А я на каждое имя либо головой трясу с пренебрежением, либо высмеиваю его остротами. А сама думаю: "Знал бы ты, так не сватал бы!"

И вдруг шальной задор: сем-ка я попробую пустить пробный шар... Говорю:

-- Ты, Поль, всех моих поклонников пересчитал, а одного, самого серьезного забыл...

-- Кого это?

-- Шуплова Галактиона. Вот самый усердный претендент на мою руку и сердце!

И с неприятностью вижу, что у брата кисло переменилось лицо.

-- Гм... Он в самом деле ухаживает за тобою?

-- Ну, ухаживает -- слишком много сказано... Смел бы он!.. (Вру и не краснею!) А что очень влюблен, вижу не я одна... Так вот, может быть, его мне осчастливить?

И хохочу.

Брат тоже усмехнулся.

-- Видишь... самой смешно... Нет, Лили, ты этого парня пожалей, не кружи ему голову. Уверяю тебя: он достоин не насмешек, а жалости... Отличный малый, но, как в каком-то старинном романе я читал, "игралище судьбы"... Эта нелепая случайность его женитьбы себе не под пару... Отравленный человек!.. Он, знаешь, в обществе напоминает мне глубоководную рыбу, которую выбросило море на мель, и среди мелководных она никак не в состоянии приспособиться и должна погибнуть...

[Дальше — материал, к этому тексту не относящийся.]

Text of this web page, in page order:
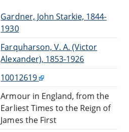
Gardner, John Starkie, 1844-
1930
Farquharson, V. A. (Victor
Alexander), 1853-1926
10012619
Armour in England, from the
Earliest Times to the Reign of
James the First
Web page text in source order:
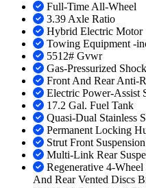
Full-Time All-Wheel
3.39 Axle Ratio
Hybrid Electric Motor
Towing Equipment -
5512# Gvwr
Gas-Pressurized
Front And Rear Anti-
Electric Power-Assist
17.2 Gal. Fuel Tank
Quasi-Dual Stainless
Permanent Locking
Strut Front
Multi-Link Rear
Regenerative 4-
And Rear Vented Discs
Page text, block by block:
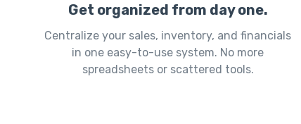
Get organized from day one.
Centralize your sales, inventory, and financials
in one easy-to-use system. No more
spreadsheets or scattered tools.

-- Скажите, сколь поэтично вы, Павел Венедиктович, живописуете!

-- Да... поэтично?.. Может быть... В нем, знаешь, есть что-то, располагающее к тому... Некое трагическое нутро... Пристало ему сие, конечно, как корове седло: трагик в комиках, комик в трагиках... Но ты его не обижай, пожалей. Стоит того. Жалок, право, жалок.

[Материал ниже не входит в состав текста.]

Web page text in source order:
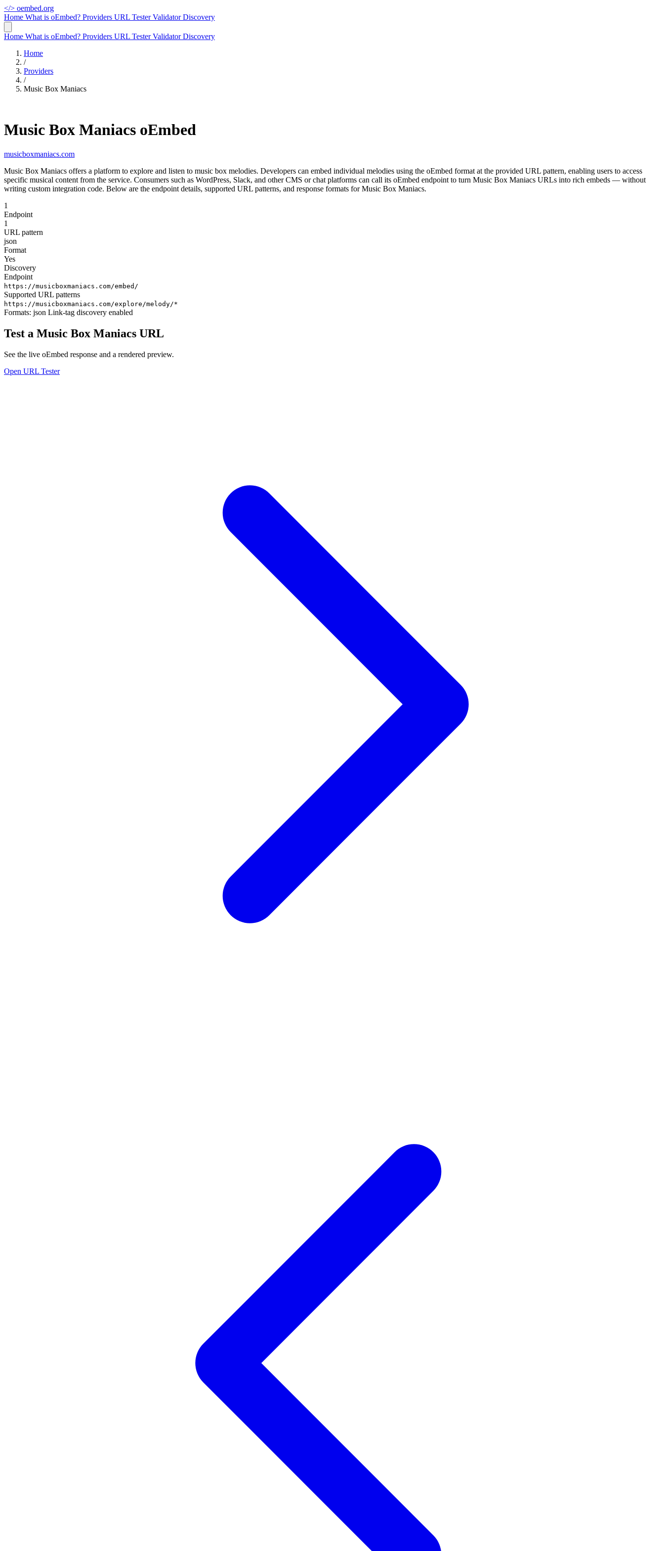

--А вдруг я именно с жалости-то возьму да и выйду за него? Брат пожал плечами.

-- Что же? Тогда мне останется только лечь в приличной случаю позе на пол и петь баритоном, как Буховецкий в "Фаусте":

Маргарита!

Проклинаю!!

Ты умрешь пашкудново шмертью!

Я умираю, как храбрый седло!

Он, по обыкновению, так смешно передразнил, что я -- и не хотела, расхохоталась. А что, действительно был у нас в Москве в опере такой баритон Буховецкий -- еврей самый местечковый. Голос дивный, а мозг куриный. Грамоте едва знал и всякому печатному верил. Попался ему, на беду, клавир "Фауста" с опечаткой -- вместо "солдат" -- "седло". Он зазубрил добросовестно да так и умирал лет двадцать Валентином, как "храбрый седло"!..

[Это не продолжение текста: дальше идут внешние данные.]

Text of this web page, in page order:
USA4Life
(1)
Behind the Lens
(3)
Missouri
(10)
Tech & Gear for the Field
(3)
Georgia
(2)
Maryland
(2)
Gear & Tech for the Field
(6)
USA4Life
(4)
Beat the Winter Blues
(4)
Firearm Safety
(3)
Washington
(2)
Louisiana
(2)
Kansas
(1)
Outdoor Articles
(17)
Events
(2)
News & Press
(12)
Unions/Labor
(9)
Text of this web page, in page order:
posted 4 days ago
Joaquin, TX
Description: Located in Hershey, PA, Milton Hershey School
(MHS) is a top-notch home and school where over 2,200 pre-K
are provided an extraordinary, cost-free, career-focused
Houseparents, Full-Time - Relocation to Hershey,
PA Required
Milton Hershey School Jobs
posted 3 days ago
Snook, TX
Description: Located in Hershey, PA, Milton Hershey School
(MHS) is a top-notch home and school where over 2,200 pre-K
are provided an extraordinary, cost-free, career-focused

-- Нет, серьезно предполагая, Поль?

-- Не могу я предполагать серьезно того, что в шутку звучит бессмыслицей.

-- Как будто уж все осмысленно в жизни и никогда не овладевает ею бессмыслица!

-- Замечание философское, но по ассоциации идей наводит на воспоминания о Преображенской больнице, горячечной рубашке, профессоре Корсакове и прочих субъектах и объектах, призываемых на помощь против бессмыслицы, когда она овладевает жизнью...

"Так-с,-- думаю,-- слышал бы Галактион!" А брат говорит:

-- Надо порасспросить наших педагогов, не знают ли они каких-нибудь охотников на квартиру... А нет -- объявим в "Русских ведомостях"...

-- Это лучше,-- одобряю. -- И знаешь -- как? "По случаю отъезда брата сестра, девица 27 лет, передает квартиру, 5 комнат, со всеми удобствами. Для холостых и вдовцов -- с невестою".

Он сделал мне гримасу и возразил:

-- Так тебе и напечатали! Там, душа моя, народ серьезный! Профессора!